[Task inputs]:
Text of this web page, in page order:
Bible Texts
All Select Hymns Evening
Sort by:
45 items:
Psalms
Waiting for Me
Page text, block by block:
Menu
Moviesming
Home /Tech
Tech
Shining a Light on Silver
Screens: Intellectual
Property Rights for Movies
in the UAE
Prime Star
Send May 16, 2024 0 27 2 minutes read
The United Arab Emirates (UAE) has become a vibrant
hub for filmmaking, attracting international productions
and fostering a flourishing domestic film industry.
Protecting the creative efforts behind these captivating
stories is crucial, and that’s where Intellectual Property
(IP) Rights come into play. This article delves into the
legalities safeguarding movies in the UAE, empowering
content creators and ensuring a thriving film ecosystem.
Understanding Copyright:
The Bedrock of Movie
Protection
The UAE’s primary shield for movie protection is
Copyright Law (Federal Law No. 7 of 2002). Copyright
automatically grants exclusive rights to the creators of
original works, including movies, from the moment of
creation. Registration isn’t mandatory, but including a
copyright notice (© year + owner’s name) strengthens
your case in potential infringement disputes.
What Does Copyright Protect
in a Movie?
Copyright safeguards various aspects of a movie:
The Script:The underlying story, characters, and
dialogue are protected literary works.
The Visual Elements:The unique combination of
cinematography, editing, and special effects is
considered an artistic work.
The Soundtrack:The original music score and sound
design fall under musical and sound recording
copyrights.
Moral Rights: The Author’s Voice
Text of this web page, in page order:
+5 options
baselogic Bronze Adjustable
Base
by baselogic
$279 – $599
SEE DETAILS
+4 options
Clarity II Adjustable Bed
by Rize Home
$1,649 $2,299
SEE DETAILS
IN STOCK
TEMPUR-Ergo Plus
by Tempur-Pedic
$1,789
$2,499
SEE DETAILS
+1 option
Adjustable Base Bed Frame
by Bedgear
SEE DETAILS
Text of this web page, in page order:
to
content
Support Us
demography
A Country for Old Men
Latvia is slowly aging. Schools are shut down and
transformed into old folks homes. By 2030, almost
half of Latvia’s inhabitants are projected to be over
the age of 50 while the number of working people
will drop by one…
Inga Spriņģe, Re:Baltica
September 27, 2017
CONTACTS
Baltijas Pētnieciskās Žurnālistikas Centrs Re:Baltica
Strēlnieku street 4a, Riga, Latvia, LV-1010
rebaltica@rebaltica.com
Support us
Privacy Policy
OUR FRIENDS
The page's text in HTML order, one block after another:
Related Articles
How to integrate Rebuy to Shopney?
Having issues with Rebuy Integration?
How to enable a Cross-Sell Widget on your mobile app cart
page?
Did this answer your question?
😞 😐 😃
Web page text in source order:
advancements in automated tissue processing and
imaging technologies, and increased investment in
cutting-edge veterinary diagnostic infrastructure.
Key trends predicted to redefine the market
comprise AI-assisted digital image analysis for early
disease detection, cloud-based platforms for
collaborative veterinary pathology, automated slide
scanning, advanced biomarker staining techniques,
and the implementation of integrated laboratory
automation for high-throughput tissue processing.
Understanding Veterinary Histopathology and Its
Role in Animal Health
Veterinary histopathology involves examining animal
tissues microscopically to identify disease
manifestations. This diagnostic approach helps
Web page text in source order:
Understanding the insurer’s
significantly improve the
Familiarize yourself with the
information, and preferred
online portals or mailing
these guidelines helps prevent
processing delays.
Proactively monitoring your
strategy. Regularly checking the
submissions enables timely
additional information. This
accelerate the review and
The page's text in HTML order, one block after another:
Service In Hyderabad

* * *

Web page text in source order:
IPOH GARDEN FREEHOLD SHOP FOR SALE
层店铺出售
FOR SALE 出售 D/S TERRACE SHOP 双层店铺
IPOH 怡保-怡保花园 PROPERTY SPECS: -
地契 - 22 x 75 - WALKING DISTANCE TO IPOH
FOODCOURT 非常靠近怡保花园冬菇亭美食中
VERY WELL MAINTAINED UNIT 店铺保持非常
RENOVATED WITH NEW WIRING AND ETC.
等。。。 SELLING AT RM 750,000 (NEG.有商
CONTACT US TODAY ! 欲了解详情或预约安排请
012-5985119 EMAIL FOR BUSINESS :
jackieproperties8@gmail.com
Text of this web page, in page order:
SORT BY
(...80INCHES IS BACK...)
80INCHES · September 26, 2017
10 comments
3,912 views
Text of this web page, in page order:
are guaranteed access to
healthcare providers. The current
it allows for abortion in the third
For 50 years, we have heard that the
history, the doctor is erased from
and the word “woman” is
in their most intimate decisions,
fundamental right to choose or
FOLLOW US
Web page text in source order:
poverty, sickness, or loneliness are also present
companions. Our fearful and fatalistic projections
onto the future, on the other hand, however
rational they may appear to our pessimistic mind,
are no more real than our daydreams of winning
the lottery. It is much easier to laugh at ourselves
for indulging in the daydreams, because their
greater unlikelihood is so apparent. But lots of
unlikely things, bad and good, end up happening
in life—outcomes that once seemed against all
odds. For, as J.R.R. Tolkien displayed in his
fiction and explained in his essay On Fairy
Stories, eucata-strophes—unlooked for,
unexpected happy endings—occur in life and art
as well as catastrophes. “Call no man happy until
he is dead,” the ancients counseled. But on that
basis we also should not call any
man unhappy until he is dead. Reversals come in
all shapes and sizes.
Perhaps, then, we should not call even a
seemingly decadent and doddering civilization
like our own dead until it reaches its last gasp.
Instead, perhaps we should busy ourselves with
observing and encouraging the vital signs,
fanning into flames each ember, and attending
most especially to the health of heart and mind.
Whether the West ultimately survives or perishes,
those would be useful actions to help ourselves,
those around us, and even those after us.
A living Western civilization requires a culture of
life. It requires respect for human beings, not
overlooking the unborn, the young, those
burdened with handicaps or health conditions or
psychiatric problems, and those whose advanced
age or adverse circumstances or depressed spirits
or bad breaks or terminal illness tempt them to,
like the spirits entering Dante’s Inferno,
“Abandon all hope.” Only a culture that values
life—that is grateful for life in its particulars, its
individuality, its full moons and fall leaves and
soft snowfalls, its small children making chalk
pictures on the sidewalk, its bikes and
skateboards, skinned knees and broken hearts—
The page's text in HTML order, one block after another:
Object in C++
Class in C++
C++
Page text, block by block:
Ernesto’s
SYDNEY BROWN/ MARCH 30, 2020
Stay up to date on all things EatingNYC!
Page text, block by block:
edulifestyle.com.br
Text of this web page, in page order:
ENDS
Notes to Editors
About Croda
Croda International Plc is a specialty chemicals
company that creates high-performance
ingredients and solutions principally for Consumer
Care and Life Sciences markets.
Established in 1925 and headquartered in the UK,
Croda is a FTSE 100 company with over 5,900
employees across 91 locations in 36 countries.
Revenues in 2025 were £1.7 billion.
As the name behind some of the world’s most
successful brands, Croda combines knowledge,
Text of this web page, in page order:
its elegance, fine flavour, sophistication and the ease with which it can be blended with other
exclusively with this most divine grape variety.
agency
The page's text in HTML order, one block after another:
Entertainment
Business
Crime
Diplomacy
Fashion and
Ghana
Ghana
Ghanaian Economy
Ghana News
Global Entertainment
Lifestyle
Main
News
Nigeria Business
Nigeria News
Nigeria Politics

...

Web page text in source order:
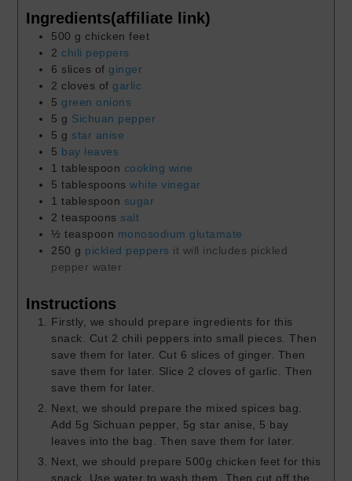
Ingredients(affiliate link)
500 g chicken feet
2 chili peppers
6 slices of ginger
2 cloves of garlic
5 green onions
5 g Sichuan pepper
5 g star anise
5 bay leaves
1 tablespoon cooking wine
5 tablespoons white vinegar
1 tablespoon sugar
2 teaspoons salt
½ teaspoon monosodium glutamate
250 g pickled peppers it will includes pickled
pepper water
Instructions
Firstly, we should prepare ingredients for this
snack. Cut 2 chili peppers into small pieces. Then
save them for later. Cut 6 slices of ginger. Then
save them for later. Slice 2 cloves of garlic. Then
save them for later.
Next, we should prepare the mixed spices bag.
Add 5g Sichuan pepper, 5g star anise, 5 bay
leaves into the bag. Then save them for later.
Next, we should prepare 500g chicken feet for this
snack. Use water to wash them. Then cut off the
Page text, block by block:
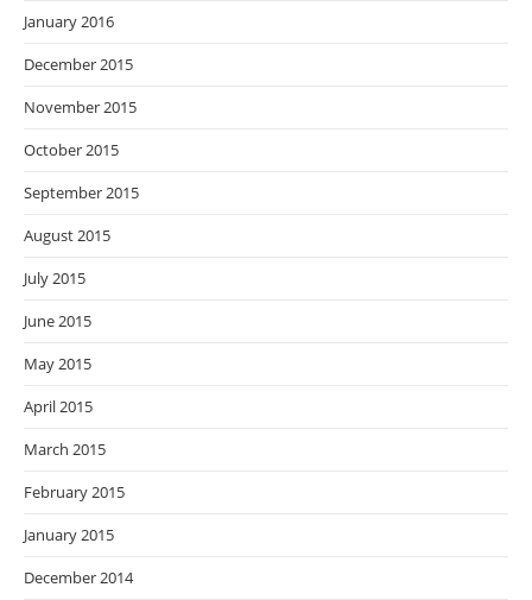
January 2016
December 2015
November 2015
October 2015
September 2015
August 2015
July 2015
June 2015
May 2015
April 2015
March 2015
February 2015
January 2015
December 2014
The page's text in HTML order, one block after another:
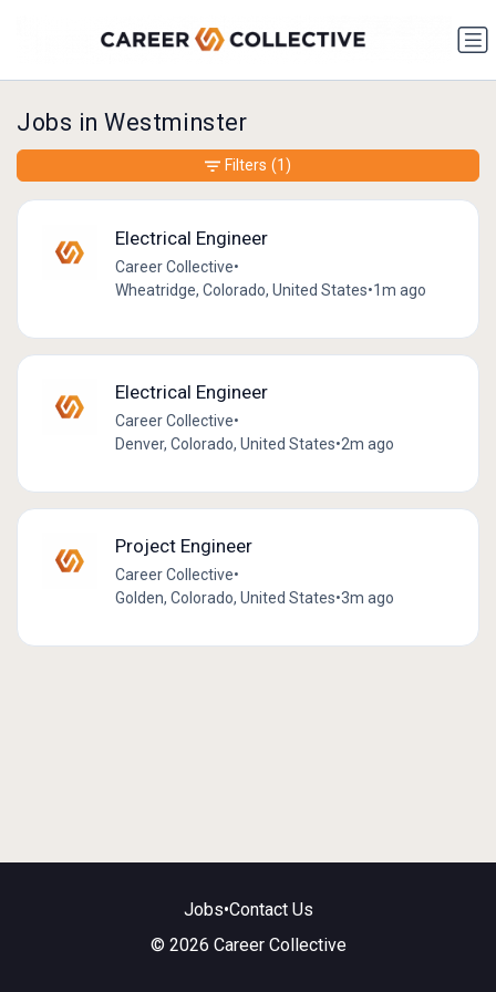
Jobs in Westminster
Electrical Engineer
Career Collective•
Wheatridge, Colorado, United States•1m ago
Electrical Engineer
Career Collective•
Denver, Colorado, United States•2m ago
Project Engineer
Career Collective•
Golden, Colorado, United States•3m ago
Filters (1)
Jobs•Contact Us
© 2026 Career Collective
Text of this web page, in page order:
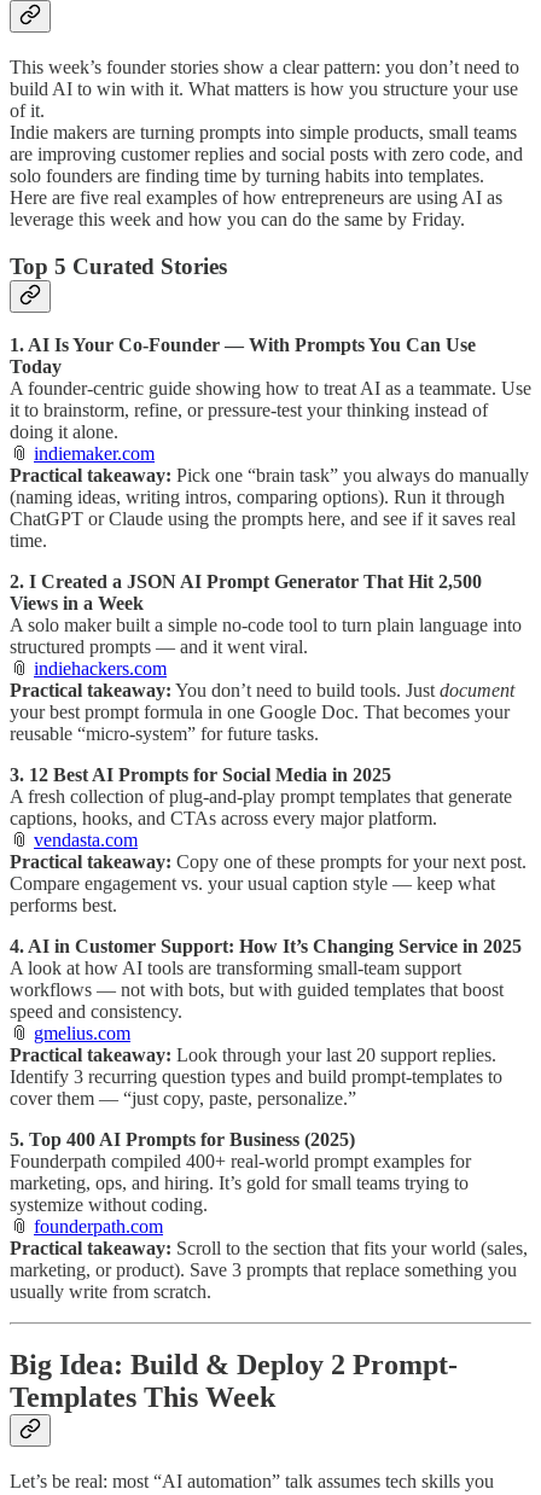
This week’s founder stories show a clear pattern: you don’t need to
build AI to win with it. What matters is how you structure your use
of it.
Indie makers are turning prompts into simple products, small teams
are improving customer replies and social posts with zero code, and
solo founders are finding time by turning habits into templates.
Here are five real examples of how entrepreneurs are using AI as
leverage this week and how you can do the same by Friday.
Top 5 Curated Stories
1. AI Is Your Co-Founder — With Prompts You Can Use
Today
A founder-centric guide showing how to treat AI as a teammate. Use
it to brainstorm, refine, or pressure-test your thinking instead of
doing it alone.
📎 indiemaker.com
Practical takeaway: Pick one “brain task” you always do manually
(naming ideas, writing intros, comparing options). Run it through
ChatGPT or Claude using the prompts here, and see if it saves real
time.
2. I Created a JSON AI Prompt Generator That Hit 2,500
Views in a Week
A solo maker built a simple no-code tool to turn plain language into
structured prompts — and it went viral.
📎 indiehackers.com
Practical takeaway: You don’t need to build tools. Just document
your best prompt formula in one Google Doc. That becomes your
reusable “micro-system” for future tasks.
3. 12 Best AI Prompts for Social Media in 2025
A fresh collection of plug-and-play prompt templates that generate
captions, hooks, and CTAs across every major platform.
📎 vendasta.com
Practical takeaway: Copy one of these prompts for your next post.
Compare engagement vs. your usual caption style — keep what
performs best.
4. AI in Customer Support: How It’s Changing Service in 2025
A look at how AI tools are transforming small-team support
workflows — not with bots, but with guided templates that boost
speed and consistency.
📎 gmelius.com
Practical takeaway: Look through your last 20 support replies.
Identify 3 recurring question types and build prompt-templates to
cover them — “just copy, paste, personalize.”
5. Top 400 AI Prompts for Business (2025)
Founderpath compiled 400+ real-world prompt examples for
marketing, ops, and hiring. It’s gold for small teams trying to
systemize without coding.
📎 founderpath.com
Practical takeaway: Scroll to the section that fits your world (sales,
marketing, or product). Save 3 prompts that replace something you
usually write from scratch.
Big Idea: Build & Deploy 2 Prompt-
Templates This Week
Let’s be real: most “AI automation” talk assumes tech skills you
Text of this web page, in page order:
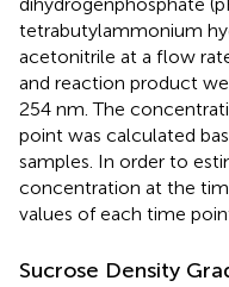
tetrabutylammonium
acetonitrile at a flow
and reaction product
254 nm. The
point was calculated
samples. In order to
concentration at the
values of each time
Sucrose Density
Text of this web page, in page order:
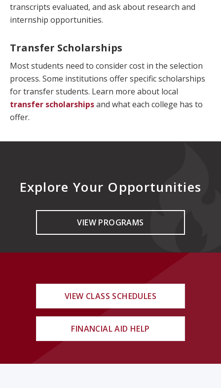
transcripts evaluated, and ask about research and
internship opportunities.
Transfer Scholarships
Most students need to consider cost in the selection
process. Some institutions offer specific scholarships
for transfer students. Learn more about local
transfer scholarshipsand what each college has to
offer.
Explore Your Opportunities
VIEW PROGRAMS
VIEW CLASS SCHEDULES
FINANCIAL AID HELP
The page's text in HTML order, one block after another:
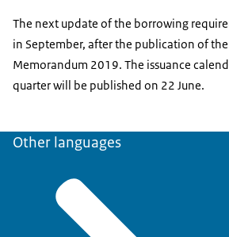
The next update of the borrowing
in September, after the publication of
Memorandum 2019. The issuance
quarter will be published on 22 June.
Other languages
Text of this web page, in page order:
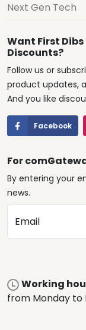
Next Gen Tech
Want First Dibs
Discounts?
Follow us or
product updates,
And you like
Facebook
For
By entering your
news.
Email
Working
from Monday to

[Problem details]: From the line holding "等。。。 SELLING AT RM 750,000 (NEG.有商" to the line holding "healthcare providers. The current", inclusive, restate each line above exactly as written.

[Output for this task]:
等。。。 SELLING AT RM 750,000 (NEG.有商
CONTACT US TODAY ! 欲了解详情或预约安排请
012-5985119 EMAIL FOR BUSINESS :
jackieproperties8@gmail.com
Text of this web page, in page order:
SORT BY
(...80INCHES IS BACK...)
80INCHES · September 26, 2017
10 comments
3,912 views
Text of this web page, in page order:
are guaranteed access to
healthcare providers. The current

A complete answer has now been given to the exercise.